Всё же я, потоптавшись и прокашлявшись, начал:

— Ну и... сколько же просишь?

— Две, — ответил Савелий скучным голосом.

— Тысячи? — для чего-то уточнил я.

Савелий промолчал, и я почувствовал, как между нами возникает чугунное отчуждение.

Я снова прокашлялся и, превозмогая неудобство, спросил чужим утробным голосом:

— А как отдать?

На мягком, женственном лице Савелия вдруг стала натягиваться кожа. Впали щёки, упрямо прорезались желваки.

— Старик, — сказал он, не разжимая зубов — Давай не будем. Мне нужно ДВЕ тысячи.

Мне сделалось стыдно. Действительно, какого чёрта привязался к человеку! Ведь мне нужна дача? Нужна. Ну, вот... А ему нужны две тысячи. И всё. И квиты.

— Ладно, — улыбнулся я. — Две — так две. И мы с облегчением ударили по рукам.

По первой травке мы всем семейством выехали на Дачу.

Деревья стали нежные, бледно-зелёные, с ещё не набравшими мощь листиками. Посёлок из-за этого довольно хорошо просматривался. Повсюду в огородах копошились люди. Сгребали в кучки прошлогоднюю траву, жгли. На некоторых участках уже чернела весенняя пахота.

Мы приблизились к своей избушке и обнаружили, что она, ко всему прочему, ещё и на курьих ножках. Коварный Савелий умолчал про это. Под каждый угол домика была подставлена чурка — этим и ограничивался фундамент. Окружённый сугробами домик выглядел всё же поосновательнее.

Теперь же он казался таким ненадёжным, таким игрушечным, что я, опасаясь создать крен, не решался поставить ногу на крыльцо.

— И за такой сортир две тысячи?! — громко изумился тесть.

Я ткнул его локтем в бок и указал глазами на соседей. Никто не должен был знать, сколько мы отдали за дачу. В правлении кооператива её, со всеми потрохами, оценили в шестьсот девяносто рублей. Мы с Прыгловым скрепили документ своим подписями, и я, под бдительным оком председателя, отсчитал Савелию указанную сумму. Остальные деньги я вручил ему с глазу на глаз в подворотне. При этом Савелий, усугубляя впечатление тайной и нечистой сделки, жалобно шмыгнул носом — словно продавал свою бессмертную душу.

— Вас понял, — сказал тесть.

Он-то меня понял, да вот я его не сразу раскусил.

Через полчаса тесть развернул передо мной блокнот:

— Гляди!

В блокноте было изображено некое сооружение: то ли дворец бракосочетаний, то ли водонапорная башня.

— Что это?

— Дом, который мы построим вместо нашей халабуды.

— А халабу... простите, дачу?

— Сломаем, — легко сказал тесть. — Сегодня же и начнём.

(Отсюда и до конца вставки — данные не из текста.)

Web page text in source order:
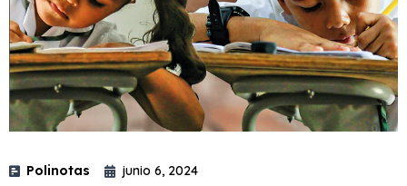
Polinotas junio 6, 2024
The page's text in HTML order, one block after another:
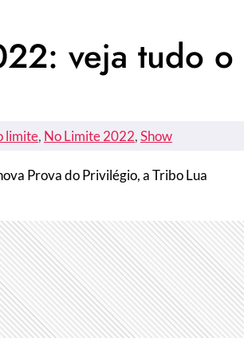
veja tudo o
limite, No Limite 2022, Show
Prova do Privilégio, a Tribo Lua
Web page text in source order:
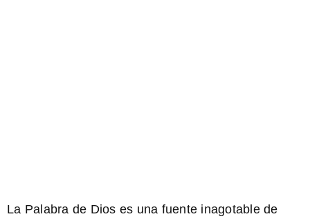
La Palabra de Dios es una fuente inagotable de
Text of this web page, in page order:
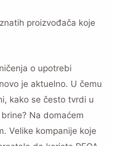
proizvođača koje
o upotrebi
je aktuelno. U čemu
kako se često tvrdi u
Na domaćem
Velike kompanije koje
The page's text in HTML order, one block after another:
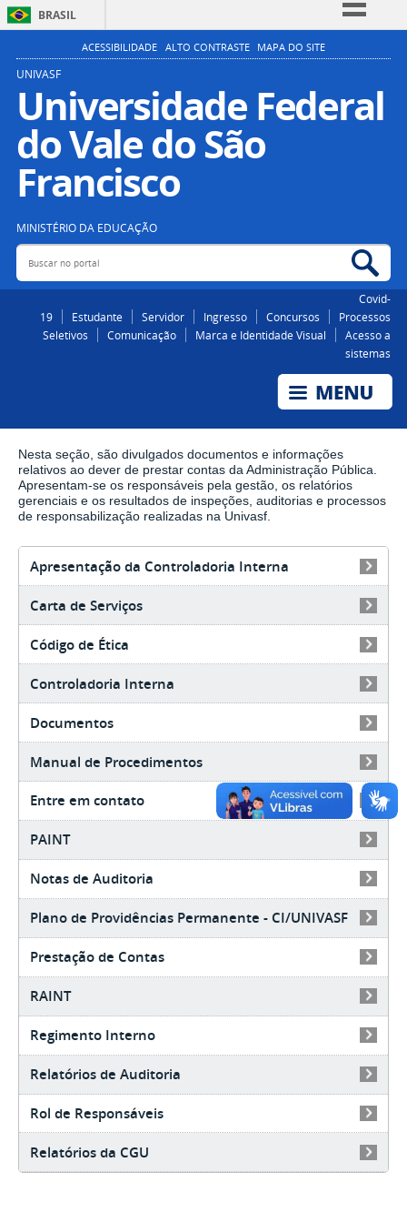
BRASIL
Simplifique!
Participe
Acesso à informação
Legislação
ACESSIBILIDADE ALTO CONTRASTE MAPA DO SITE
UNIVASF
Universidade Federal
do Vale do São
Francisco
MINISTÉRIO DA EDUCAÇÃO
Buscar no portal
Covid-
19
Estudante Servidor Ingresso Concursos
Processos
Seletivos
Comunicação Marca e Identidade Visual
Acesso a
sistemas
Nesta seção, são divulgados documentos e informações
relativos ao dever de prestar contas da Administração Pública.
Apresentam-se os responsáveis pela gestão, os relatórios
gerenciais e os resultados de inspeções, auditorias e processos
de responsabilização realizadas na Univasf.
Apresentação da Controladoria Interna
Carta de Serviços
Código de Ética
Controladoria Interna
Documentos
Manual de Procedimentos
Entre em contato
PAINT
Notas de Auditoria
Plano de Providências Permanente - CI/UNIVASF
Prestação de Contas
RAINT
Regimento Interno
Relatórios de Auditoria
Rol de Responsáveis
Relatórios da CGU
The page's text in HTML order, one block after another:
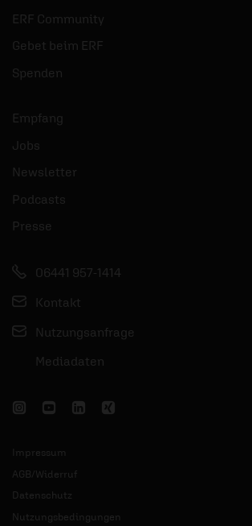
ERF Community
Gebet beim ERF
Spenden
Empfang
Jobs
Newsletter
Podcasts
Presse
06441 957-1414
Kontakt
Nutzungsanfrage
Mediadaten
Impressum
AGB/Widerruf
Datenschutz
Nutzungsbedingungen
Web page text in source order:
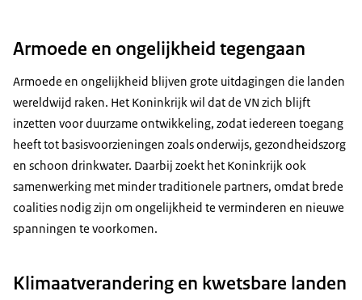
Armoede en ongelijkheid tegengaan
Armoede en ongelijkheid blijven grote uitdagingen die landen
wereldwijd raken. Het Koninkrijk wil dat de VN zich blijft
inzetten voor duurzame ontwikkeling, zodat iedereen toegang
heeft tot basisvoorzieningen zoals onderwijs, gezondheidszorg
en schoon drinkwater. Daarbij zoekt het Koninkrijk ook
samenwerking met minder traditionele partners, omdat brede
coalities nodig zijn om ongelijkheid te verminderen en nieuwe
spanningen te voorkomen.
Klimaatverandering en kwetsbare landen
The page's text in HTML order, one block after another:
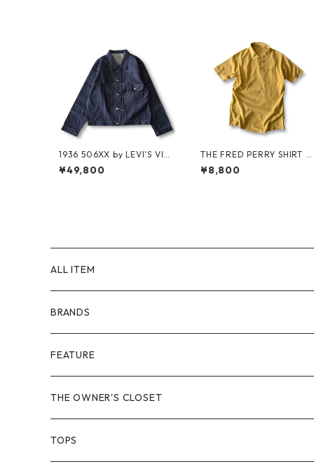
1936 506XX by LEVI'S VINT
AGE GLOTHING NO-WASH
¥49,800
THE FRED PERRY SHIRT by
FRED PERRY
¥8,800
ALL ITEM
BRANDS
GHOST ALMOSTBLACK
PRODUCT TWELVE
BAICYCLON
FEATURE
NEW VINTAGE
Supreme
VINTAGE OUTDOOR
THE OWNER'S CLOSET
TOPS
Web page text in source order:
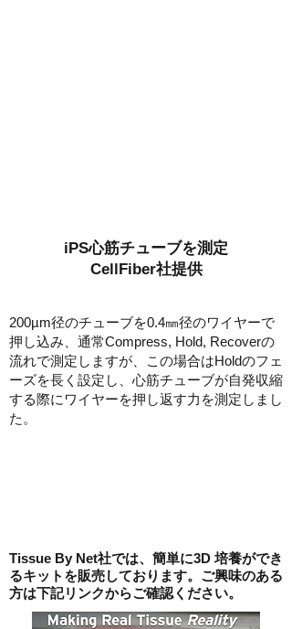
iPS心筋チューブを測定
​CellFiber社提供
200µm径のチューブを0.4㎜径のワイヤーで
押し込み、通常Compress, Hold, Recoverの
流れで測定しますが、この場合はHoldのフェ
ーズを長く設定し、心筋チューブが自発収縮
する際にワイヤーを押し返す力を測定しまし
た。
Tissue By Net社では、簡単に3D 培養ができ
るキットを販売しております。ご興味のある
方は下記リンクからご確認ください。
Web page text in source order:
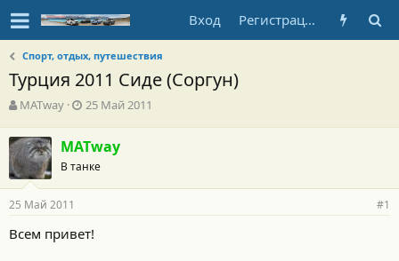
Вход Регистрация
Спорт, отдых, путешествия
Турция 2011 Сиде (Соргун)
А
т
о
р
т
е
м
ы
MATway
Д
а
н
а
л
25 Май 2011
MATway
В танке
25 Май 2011 #1
Всем привет!
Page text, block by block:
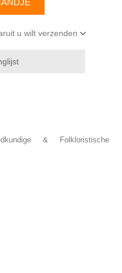
u wilt verzenden
& Folkloristische
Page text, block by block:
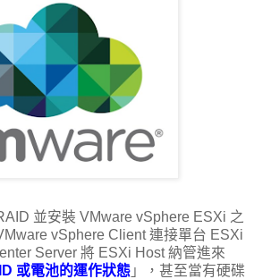
並安裝 VMware vSphere ESXi 之
vSphere Client 連接單台 ESXi
Server 將 ESXi Host 納管進來
或電池的運作狀態 」，甚至當有硬碟
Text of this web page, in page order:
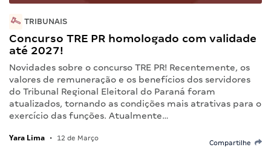
TRIBUNAIS
Concurso TRE PR homologado com validade
até 2027!
Novidades sobre o concurso TRE PR! Recentemente, os
valores de remuneração e os benefícios dos servidores
do Tribunal Regional Eleitoral do Paraná foram
atualizados, tornando as condições mais atrativas para o
exercício das funções. Atualmente…
Yara Lima • 12 de Março
Compartilhe

Мне сделалось тоскливо. Отдать две тысячи рублей, залезть в жуткие долги — только для того, чтобы сразу же сломать своё приобретение, на два года минимум превратить участок в унылую стройплощадку, жить в палатке, ходить по гвоздям и вытаскивать из живота занозы?!..

Спасла домик от немедленного разрушения приехавшая с опозданием тёща.

— Ах, какая миленькая дача! — воскликнула она. — Кто это говорил, что она невзрачная? Ничего подобного!

Особенно умилили тёщу жалюзи на окнах. Таких не было ни у кого в окрестности.

— Вам нравится? — заторопился я ковать железо, пока горячо. — Хм... А тут созрело решение сломать её.

— У кого это созрело? — грозно подбоченилась тёща и, осененная догадкой, повернулась к мужу, стоявшему с ломом наперевес. — Ты?! Я вот тебе сломаю! Попробуй только тронь!

Дважды ей не пришлось повторять свою угрозу, В нашей семье давно и прочно царил матриархат.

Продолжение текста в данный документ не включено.